Please also notice the "requestType" key, with its corresponding "recording" value: this denotes that the request response pair was created while using Hoverfly in capture_mode, and that in simulate_mode, Hoverfly will return this exact response when it receives this request.

Note

Since JSON does not support binary data, binary responses are base64 encoded. This is denoted by the encodedBody field. Hoverfly automatically encodes and decodes the data during the export and import phases.

Matching

Hoverfly simulates APIs by matching responses to incoming requests.

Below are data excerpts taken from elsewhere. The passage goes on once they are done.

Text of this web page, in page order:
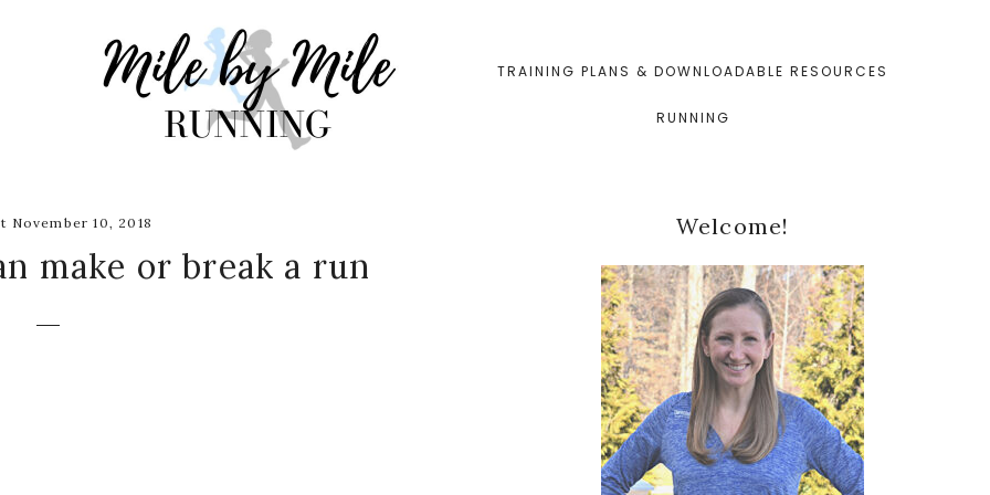
TRAINING PLANS & DOWNLOADABLE RESOURCES
RUNNING
November 10, 2018
make or break a run
Primary
Sidebar
Welcome!

Imagine scanning through a dictionary for a word, and then looking up its definition. Hoverfly does exactly that, but the "word" is the URL that was "recorded" in capture_mode, plus all the fields in the "request" part of the document above, with the exception of the headers.

Note

The reason headers are not included in the match is because they can vary depending on the client.

This one-to-one matching strategy is extremely fast, but in some cases you may want Hoverfly to return a single response for more than one request. This is possible using templates.